**What you have to do**
The required result is a copy of each line below in which "Answer" appears.

**Data under study**
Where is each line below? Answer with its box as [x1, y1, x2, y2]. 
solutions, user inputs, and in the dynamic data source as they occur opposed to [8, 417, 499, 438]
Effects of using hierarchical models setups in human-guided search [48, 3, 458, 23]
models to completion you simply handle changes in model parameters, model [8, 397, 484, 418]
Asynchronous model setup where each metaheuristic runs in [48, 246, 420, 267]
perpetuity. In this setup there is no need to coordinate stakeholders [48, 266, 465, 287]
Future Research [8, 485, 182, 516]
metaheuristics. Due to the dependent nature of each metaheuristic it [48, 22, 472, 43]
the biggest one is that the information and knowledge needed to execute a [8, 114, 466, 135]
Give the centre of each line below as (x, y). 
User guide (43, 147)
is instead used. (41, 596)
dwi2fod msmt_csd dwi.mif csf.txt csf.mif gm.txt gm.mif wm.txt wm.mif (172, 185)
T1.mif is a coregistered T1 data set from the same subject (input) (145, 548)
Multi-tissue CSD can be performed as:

--

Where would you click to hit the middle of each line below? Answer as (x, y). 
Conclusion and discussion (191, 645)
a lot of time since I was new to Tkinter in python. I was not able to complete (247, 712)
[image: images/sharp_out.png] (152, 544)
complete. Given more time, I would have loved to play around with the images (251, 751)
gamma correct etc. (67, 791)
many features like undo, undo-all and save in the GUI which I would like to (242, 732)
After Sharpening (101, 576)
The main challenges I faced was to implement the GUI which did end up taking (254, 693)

**Solution to the problem**
Where is each line below? Answer with its box as [x1, y1, x2, y2]. 
Where would you click to hit the middle of each line below? Answer as (x, y). 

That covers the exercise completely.